At the New York Summit a few days ago we launched two new Amazon SageMaker features: a new batch inference feature called Batch Transform that allows customers to make predictions in non-real time scenarios across petabytes of data and Pipe Input Mode support for TensorFlow containers. SageMaker remains one of my favorite services and we’ve covered it extensively on this blog and the machine learning blog. In fact, the rapid pace of innovation from the SageMaker team is a bit hard to keep up with. Since our last post on SageMaker’s Automatic Model Tuning with Hyper Parameter Optimization, the team launched 4 new built-in algorithms and tons of new features. Let’s take a look at the new Batch Transform feature.

Batch Transform

The Batch Transform feature is a high-performance and high-throughput method for transforming data and generating inferences. It’s ideal for scenarios where you’re dealing with large batches of data, don’t need sub-second latency, or need to both preprocess and transform the training data. The best part? You don’t have to write a single additional line of code to make use of this feature. You can take all of your existing models and start batch transform jobs based on them. This feature is available at no additional charge and you pay only for the underlying resources.

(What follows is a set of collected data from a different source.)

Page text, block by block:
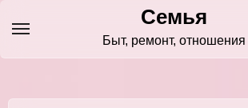
содержимому
Семья
Быт, ремонт, отношения
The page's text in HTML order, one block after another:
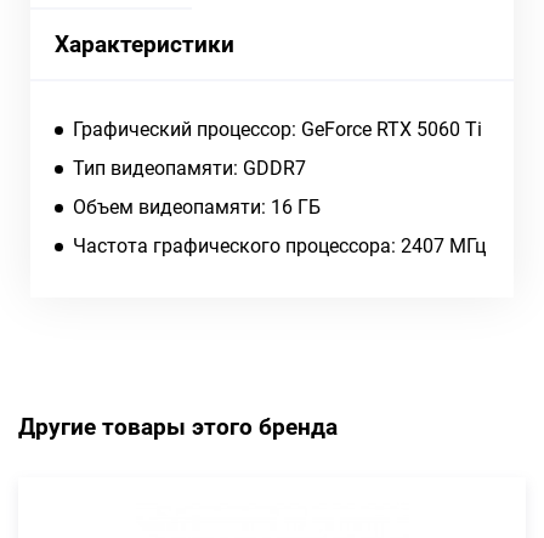
Характеристики
Графический процессор: GeForce RTX 5060 Ti
Тип видеопамяти: GDDR7
Объем видеопамяти: 16 ГБ
Частота графического процессора: 2407 МГц
Другие товары этого бренда

Let’s take a look at how we would do this for the built-in Object Detection algorithm. I followed the example notebook to train my object detection model. Now I’ll go to the SageMaker console and open the Batch Transform sub-console.

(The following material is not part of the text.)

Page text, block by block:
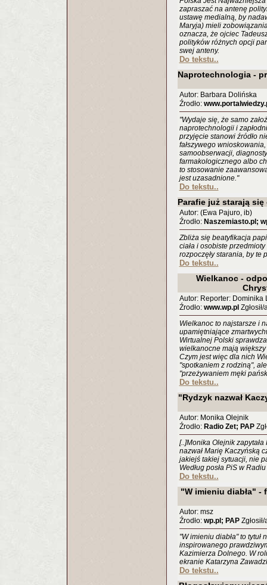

From there I can start a new batch transform job.

Here I can name my transform job, select which of my models I want to use, and the number and type of instances to use. Additionally, I can configure the specifics around how many records to send to my inference concurrently and the size of the payload. If I don’t manually specify these then SageMaker will select some sensible defaults.

Next I need to specify my input location. I can either use a manifest file or just load all the files in an S3 location. Since I’m dealing with images here I’ve manually specified my input content-type.

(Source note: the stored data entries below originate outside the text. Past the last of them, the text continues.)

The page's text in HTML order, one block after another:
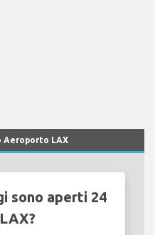
Aeroporto LAX
sono aperti 24
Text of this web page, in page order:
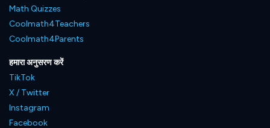
Math Quizzes
Coolmath4Teachers
Coolmath4Parents
हमारा अनुसरण करें
TikTok
X / Twitter
Instagram
Facebook

Finally, I’ll configure my output location and start the job!

Once the job is running, I can open the job detail page and follow the links to the metrics and the logs in Amazon CloudWatch.

I can see the job is running and if I look at my results in S3 I can see the predicted labels for each image.

The transform generated one output JSON file per input file containing the detected objects.

From here it would be easy to create a table for the bucket in AWS Glue and either query the results with Amazon Athena or visualize them with Amazon QuickSight.

Of course it’s also possible to start these jobs programmatically from the SageMaker API.

You can find a lot more detail on how to use batch transforms in your own containers in the documentation.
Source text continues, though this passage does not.